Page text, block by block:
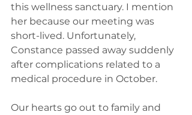
this wellness sanctuary. I mention
her because our meeting was
short-lived. Unfortunately,
Constance passed away suddenly
after complications related to a
medical procedure in October.
Our hearts go out to family and
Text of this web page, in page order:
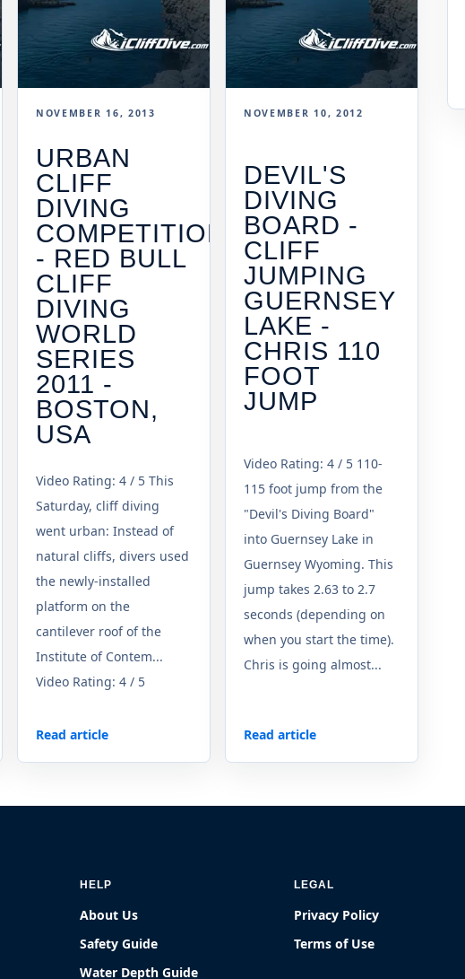
NOVEMBER 16, 2013
URBAN
CLIFF
DIVING
COMPETITION
- RED BULL
CLIFF
DIVING
WORLD
SERIES
2011 -
BOSTON,
USA
Video Rating: 4 / 5 This
Saturday, cliff diving
went urban: Instead of
natural cliffs, divers used
the newly-installed
platform on the
cantilever roof of the
Institute of Contem...
Video Rating: 4 / 5
Read article
NOVEMBER 10, 2012
DEVIL'S
DIVING
BOARD -
CLIFF
JUMPING
GUERNSEY
LAKE -
CHRIS 110
FOOT
JUMP
Video Rating: 4 / 5 110-
115 foot jump from the
"Devil's Diving Board"
into Guernsey Lake in
Guernsey Wyoming. This
jump takes 2.63 to 2.7
seconds (depending on
when you start the time).
Chris is going almost...
Read article
HELP
About Us
Safety Guide
Water Depth Guide
LEGAL
Privacy Policy
Terms of Use
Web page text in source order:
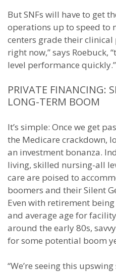
But SNFs will have to get
operations up to speed to
centers grade their
right now,” says Roebuck,
level performance quickly.”
PRIVATE FINANCING:
LONG-TERM BOOM
It’s simple: Once we get
the Medicare crackdown,
an investment bonanza.
living, skilled nursing-all
care are poised to
boomers and their Silent
Even with retirement
and average age for
around the early 80s,
for some potential boom
“We’re seeing this

● EXERCISE INSTRUCTIONS
Return only the part of the records above that opens with the line containing "But SNFs will have to get" and closes with the line containing "and average age for", ends included.

● ANSWER SECTION
But SNFs will have to get
operations up to speed to
centers grade their
right now,” says Roebuck,
level performance quickly.”
PRIVATE FINANCING:
LONG-TERM BOOM
It’s simple: Once we get
the Medicare crackdown,
an investment bonanza.
living, skilled nursing-all
care are poised to
boomers and their Silent
Even with retirement
and average age for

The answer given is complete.